• Sun
  • Jul 13, 2014
  • Updated: 3:41am

Subsidised ferry service to Sai Kung is definitely a viable proposition

PUBLISHED : Sunday, 23 January, 2011, 12:00am
UPDATED : Sunday, 23 January, 2011, 12:00am

I refer to the letter by Ho Kam-tong ('Any company operating ferry to Sai Kung bound to lose money', January 16) in reply to my letter ('Ferry service can ease weekend traffic congestion in Sai Kung', January 2).

I failed to understand what he meant when he said that 'making it difficult for people to get' to Sai Kung would not 'solve its problems'.

The point of a ferry service would be to make it easier for people to get there, not more difficult.

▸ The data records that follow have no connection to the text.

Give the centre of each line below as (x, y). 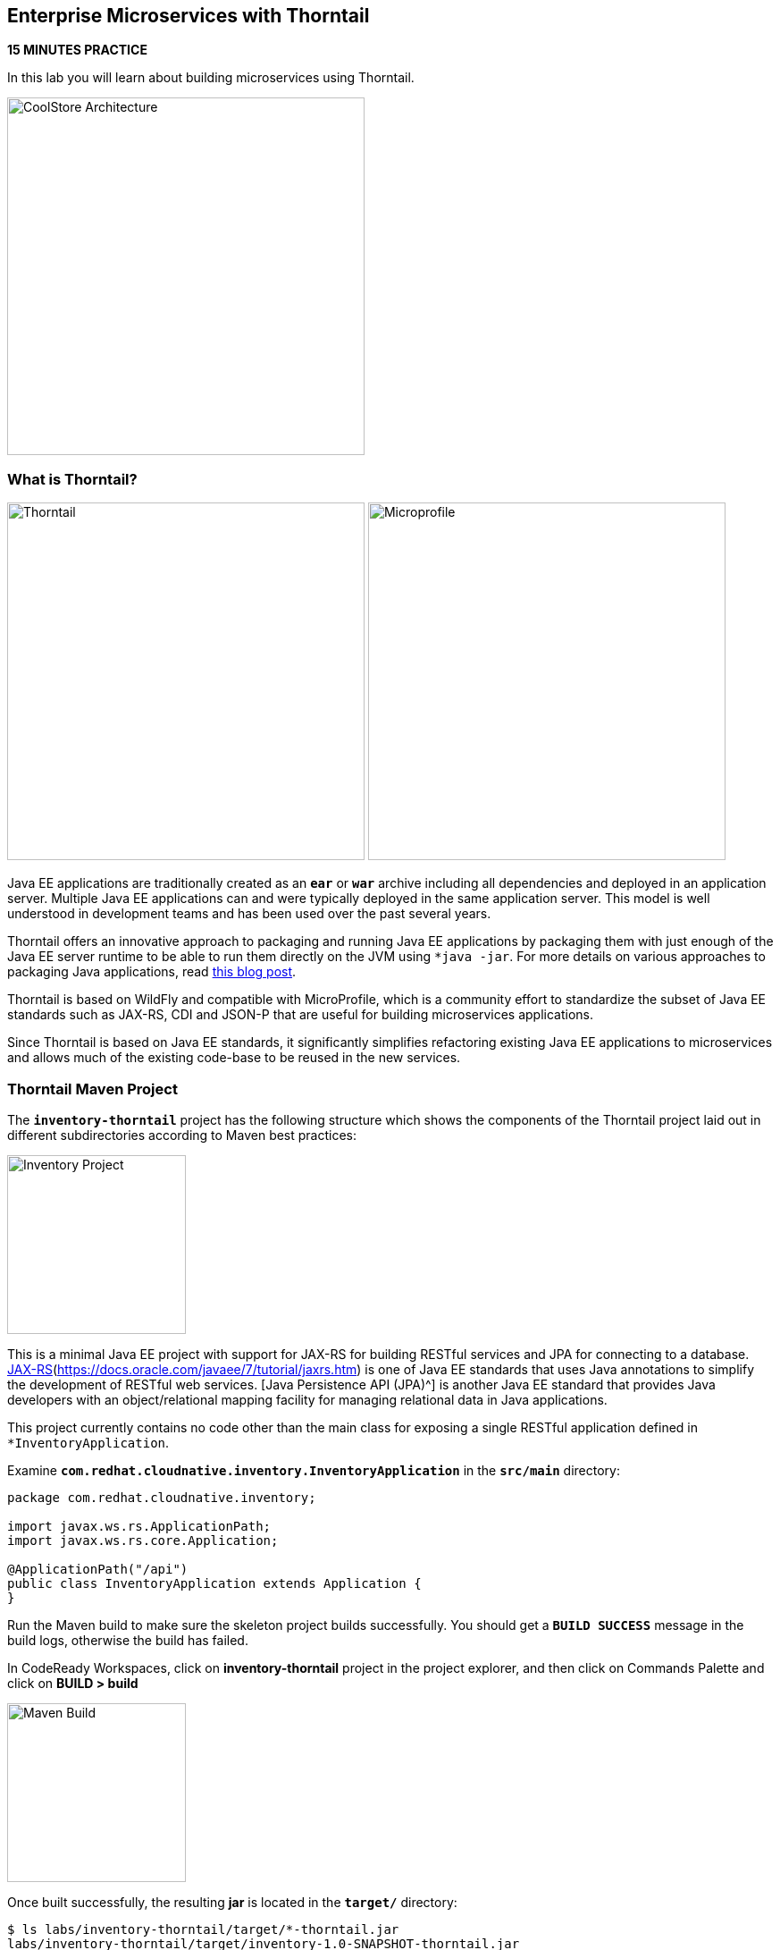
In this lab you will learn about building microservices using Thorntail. (211, 78)
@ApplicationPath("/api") (98, 1569)
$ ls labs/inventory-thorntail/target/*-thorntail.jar (203, 1929)
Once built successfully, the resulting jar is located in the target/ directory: (232, 1902)
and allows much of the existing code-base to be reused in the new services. (234, 1058)
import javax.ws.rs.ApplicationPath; (139, 1526)
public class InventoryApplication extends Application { (214, 1583)
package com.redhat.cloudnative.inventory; (162, 1497)
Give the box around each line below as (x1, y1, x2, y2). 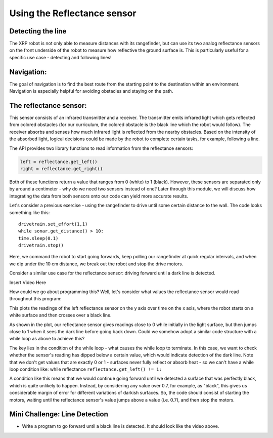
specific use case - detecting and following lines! (9, 54, 112, 60)
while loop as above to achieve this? (9, 336, 85, 342)
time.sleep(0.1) (18, 235, 59, 241)
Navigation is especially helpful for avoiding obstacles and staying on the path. (9, 88, 173, 94)
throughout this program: (9, 296, 62, 302)
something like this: (9, 209, 50, 215)
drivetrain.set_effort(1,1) (18, 221, 88, 227)
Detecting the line (9, 27, 67, 35)
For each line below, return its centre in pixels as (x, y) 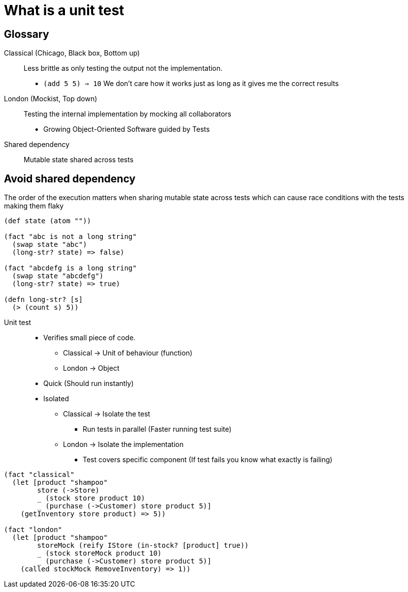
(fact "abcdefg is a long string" (70, 268)
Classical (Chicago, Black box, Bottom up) (72, 53)
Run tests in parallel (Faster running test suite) (157, 429)
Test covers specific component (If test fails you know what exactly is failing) (208, 460)
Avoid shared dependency (70, 178)
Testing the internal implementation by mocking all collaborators (127, 114)
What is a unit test (64, 10)
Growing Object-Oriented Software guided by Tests (127, 129)
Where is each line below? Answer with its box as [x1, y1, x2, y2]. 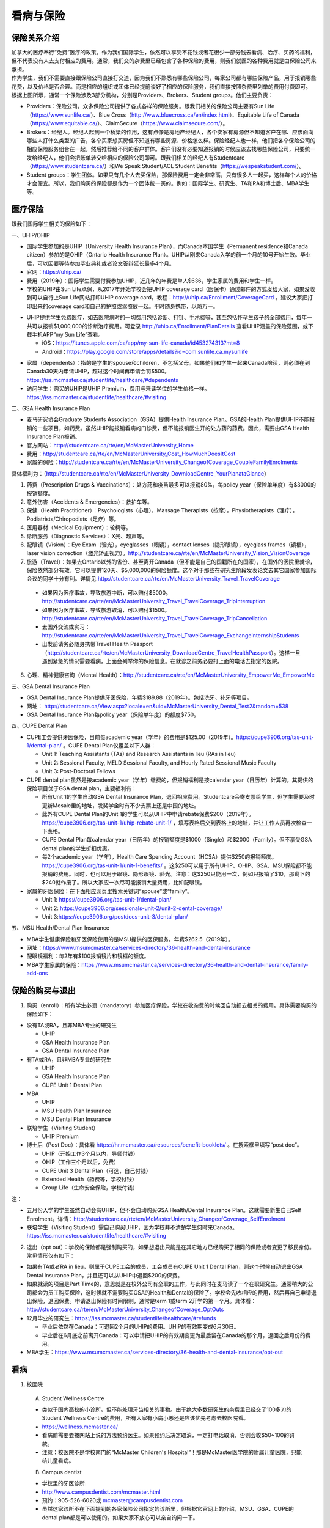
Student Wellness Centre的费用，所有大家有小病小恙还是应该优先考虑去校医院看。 [42, 1414, 249, 1422]
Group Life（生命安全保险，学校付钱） [42, 1184, 138, 1191]
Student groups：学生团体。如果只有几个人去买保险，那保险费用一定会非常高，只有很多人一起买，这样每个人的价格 [26, 171, 317, 178]
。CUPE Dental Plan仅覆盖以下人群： [63, 742, 156, 749]
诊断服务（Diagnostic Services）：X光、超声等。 [26, 532, 148, 540]
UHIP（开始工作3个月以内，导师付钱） [42, 1150, 139, 1157]
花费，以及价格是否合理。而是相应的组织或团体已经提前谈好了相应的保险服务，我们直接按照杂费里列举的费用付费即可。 [11, 83, 311, 90]
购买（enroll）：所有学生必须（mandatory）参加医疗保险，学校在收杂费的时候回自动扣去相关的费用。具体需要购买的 [26, 1002, 317, 1009]
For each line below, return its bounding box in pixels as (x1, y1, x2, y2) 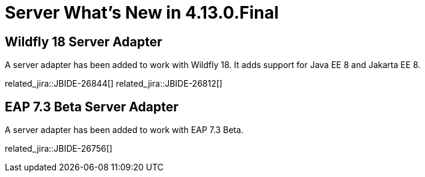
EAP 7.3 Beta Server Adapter (5, 99, 179, 114)
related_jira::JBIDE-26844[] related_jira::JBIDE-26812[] (5, 78, 222, 89)
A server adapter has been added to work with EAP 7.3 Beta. (5, 125, 243, 135)
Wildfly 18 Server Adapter (5, 34, 162, 49)
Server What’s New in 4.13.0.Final (5, 2, 279, 23)
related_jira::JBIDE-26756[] (5, 143, 112, 154)
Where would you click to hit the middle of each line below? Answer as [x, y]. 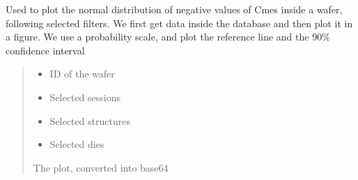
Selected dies [77, 144]
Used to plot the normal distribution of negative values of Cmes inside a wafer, [174, 9]
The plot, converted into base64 [101, 167]
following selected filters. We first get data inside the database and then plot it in [179, 23]
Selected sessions [85, 97]
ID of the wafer [82, 74]
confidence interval [45, 50]
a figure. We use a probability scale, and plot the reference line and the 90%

Also, Sai Kung cannot be compared with Central or Tsim Sha Tsui as your correspondent suggests. Overseas tourists to these two districts are something Sai Kung sees very little of. And just how 'the government should create more peaceful spots' is a mystery to me. To make an area 'more peaceful' then should it not be devoid of cars and tourists? And, how can a fisherman's wharf reduce the number of visitors? Surely more tourist attractions would bring in more tourists.

The comments I made were firstly intended to highlight the excessive traffic Sai Kung's roads have to endure at weekends and also to consider what alternatives are available that would help reduce the number of vehicles visiting this area at weekends.

Other than having a rail (MTR) link, what means of mass public transport would ensure safe travel and would get visitors there on time with a guaranteed jam-free return journey? And a ferry service doesn't have to be a profit-making entity either, it could be subsidised by the government. The government has more than HK$1 trillion available.

A ferry service would create plenty of jobs and visitors from the island could be treated to a sea view of the geopark as part of their journey.

The ferry services in Hong Kong, like most of our public transport systems, are extremely efficient and people rely heavily on them, so why is there currently no ferry service to and from Sai Kung? And since when has a public vehicle levy (in an effort to reduce the number of vehicles) been regarded as 'setting an unhealthy precedent'?

Your correspondent is presumably in favour of more cars on Hong Kong's roads.